EXERCISE DESCRIPTION >>
No pictures belong in the copy. Retype exactly, and only, the stretch of lines below from the one with "said. And that’s not the kind of war the US" through the one with "upbeat vibe.".

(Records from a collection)
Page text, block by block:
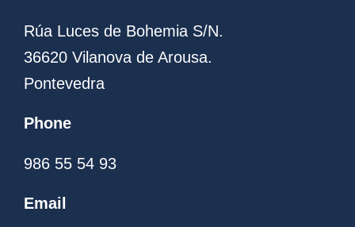
Rúa Luces de Bohemia S/N.
36620 Vilanova de Arousa.
Pontevedra
Phone
986 55 54 93
Email
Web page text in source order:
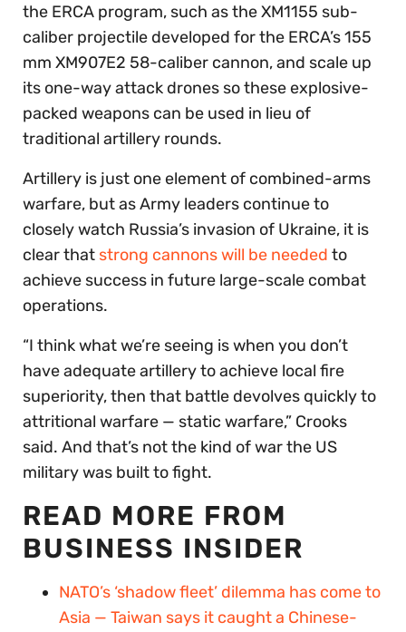
the ERCA program, such as the XM1155 sub-
caliber projectile developed for the ERCA’s 155
mm XM907E2 58-caliber cannon, and scale up
its one-way attack drones so these explosive-
packed weapons can be used in lieu of
traditional artillery rounds.
Artillery is just one element of combined-arms
warfare, but as Army leaders continue to
closely watch Russia’s invasion of Ukraine, it is
clear that strong cannons will be needed to
achieve success in future large-scale combat
operations.
“I think what we’re seeing is when you don’t
have adequate artillery to achieve local fire
superiority, then that battle devolves quickly to
attritional warfare — static warfare,” Crooks
said. And that’s not the kind of war the US
military was built to fight.
READ MORE FROM
BUSINESS INSIDER
NATO’s ‘shadow fleet’ dilemma has come to
Asia — Taiwan says it caught a Chinese-
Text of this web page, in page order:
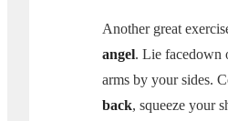
Another great
angel. Lie facedown
arms by your sides.
back, squeeze your
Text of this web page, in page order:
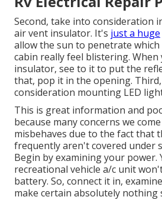
Second, take into consideration
air vent insulator. It's just a huge
allow the sun to penetrate which
cabin really feel blistering.
insulator, see to it to put the
that, pop it in the opening.
consideration mounting LED
This is great information and
because many concerns we
misbehaves due to the fact that
frequently aren't covered under
Begin by examining your
recreational vehicle a/c unit
battery. So, connect it in,
make certain absolutely nothing
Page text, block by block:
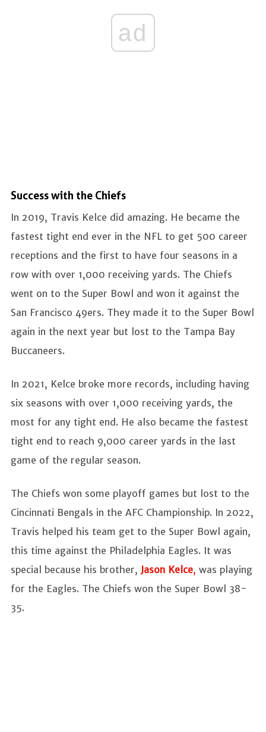
ad
Success with the Chiefs
In 2019, Travis Kelce did amazing. He became the
fastest tight end ever in the NFL to get 500 career
receptions and the first to have four seasons in a
row with over 1,000 receiving yards. The Chiefs
went on to the Super Bowl and won it against the
San Francisco 49ers. They made it to the Super Bowl
again in the next year but lost to the Tampa Bay
Buccaneers.
In 2021, Kelce broke more records, including having
six seasons with over 1,000 receiving yards, the
most for any tight end. He also became the fastest
tight end to reach 9,000 career yards in the last
game of the regular season.
The Chiefs won some playoff games but lost to the
Cincinnati Bengals in the AFC Championship. In 2022,
Travis helped his team get to the Super Bowl again,
this time against the Philadelphia Eagles. It was
special because his brother, Jason Kelce, was playing
for the Eagles. The Chiefs won the Super Bowl 38-
35.
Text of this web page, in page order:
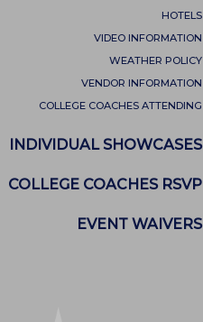
HOTELS
VIDEO INFORMATION
WEATHER POLICY
VENDOR INFORMATION
COLLEGE COACHES ATTENDING
INDIVIDUAL SHOWCASES
COLLEGE COACHES RSVP
EVENT WAIVERS
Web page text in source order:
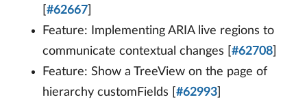
#62667
Feature: Implementing ARIA live regions to
communicate contextual changes [ #62708
Feature: Show a TreeView on the page of
hierarchy customFields [ #62993
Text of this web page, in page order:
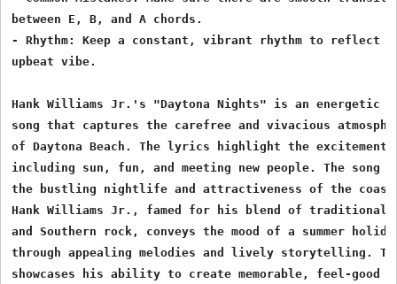
between E, B, and A chords.
- Rhythm: Keep a constant, vibrant rhythm to reflect
upbeat vibe.
Hank Williams Jr.'s "Daytona Nights" is an energetic
song that captures the carefree and vivacious
of Daytona Beach. The lyrics highlight the
including sun, fun, and meeting new people. The song
the bustling nightlife and attractiveness of the
Hank Williams Jr., famed for his blend of traditional
and Southern rock, conveys the mood of a summer
through appealing melodies and lively storytelling.
showcases his ability to create memorable, feel-good
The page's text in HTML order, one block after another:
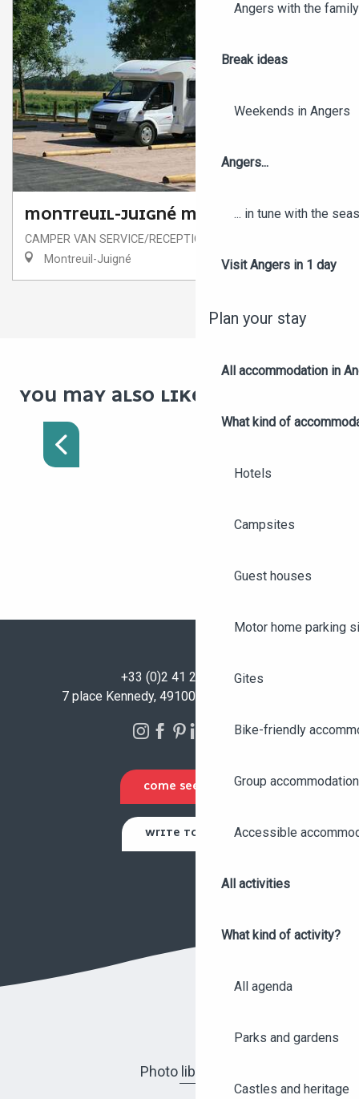
Angers with the family
Break ideas
Weekends in Angers
Angers...
... in tune with the
Visit Angers in 1 day
Plan your stay
All accommodation in
What kind of
Hotels
Campsites
Guest houses
Motor home parking
Gites
Bike-friendly
Group accommodation
Accessible
All activities
What kind of activity?
All agenda
Parks and gardens
Castles and heritage
MONTREUIL-JUIGNÉ MOTORHOME PARK
CAMPER VAN SERVICE/RECEPTION AREA
Montreuil-Juigné
❯
YOU MAY ALSO LIKE
ROMANTIC WEEKEND IN
ANGERS FOR LOVERS
+33 (0)2 41 23 50 00
7 place Kennedy, 49100 Angers - FRANCE
COME SEE US
WRITE TO US
Photo library

EXERCISE SOLUTION >>
said. And that’s not the kind of war the US
military was built to fight.
READ MORE FROM
BUSINESS INSIDER
NATO’s ‘shadow fleet’ dilemma has come to
Asia — Taiwan says it caught a Chinese-
Text of this web page, in page order:
Another great
angel. Lie facedown
arms by your sides.
back, squeeze your
Text of this web page, in page order:
Second, take into consideration
air vent insulator. It's just a huge
allow the sun to penetrate which
cabin really feel blistering.
insulator, see to it to put the
that, pop it in the opening.
consideration mounting LED
This is great information and
because many concerns we
misbehaves due to the fact that
frequently aren't covered under
Begin by examining your
recreational vehicle a/c unit
battery. So, connect it in,
make certain absolutely nothing
Page text, block by block:
ad
Success with the Chiefs
In 2019, Travis Kelce did amazing. He became the
fastest tight end ever in the NFL to get 500 career
receptions and the first to have four seasons in a
row with over 1,000 receiving yards. The Chiefs
went on to the Super Bowl and won it against the
San Francisco 49ers. They made it to the Super Bowl
again in the next year but lost to the Tampa Bay
Buccaneers.
In 2021, Kelce broke more records, including having
six seasons with over 1,000 receiving yards, the
most for any tight end. He also became the fastest
tight end to reach 9,000 career yards in the last
game of the regular season.
The Chiefs won some playoff games but lost to the
Cincinnati Bengals in the AFC Championship. In 2022,
Travis helped his team get to the Super Bowl again,
this time against the Philadelphia Eagles. It was
special because his brother, Jason Kelce, was playing
for the Eagles. The Chiefs won the Super Bowl 38-
35.
Text of this web page, in page order:
HOTELS
VIDEO INFORMATION
WEATHER POLICY
VENDOR INFORMATION
COLLEGE COACHES ATTENDING
INDIVIDUAL SHOWCASES
COLLEGE COACHES RSVP
EVENT WAIVERS
Web page text in source order:
#62667
Feature: Implementing ARIA live regions to
communicate contextual changes [ #62708
Feature: Show a TreeView on the page of
hierarchy customFields [ #62993
Text of this web page, in page order:
between E, B, and A chords.
- Rhythm: Keep a constant, vibrant rhythm to reflect
upbeat vibe.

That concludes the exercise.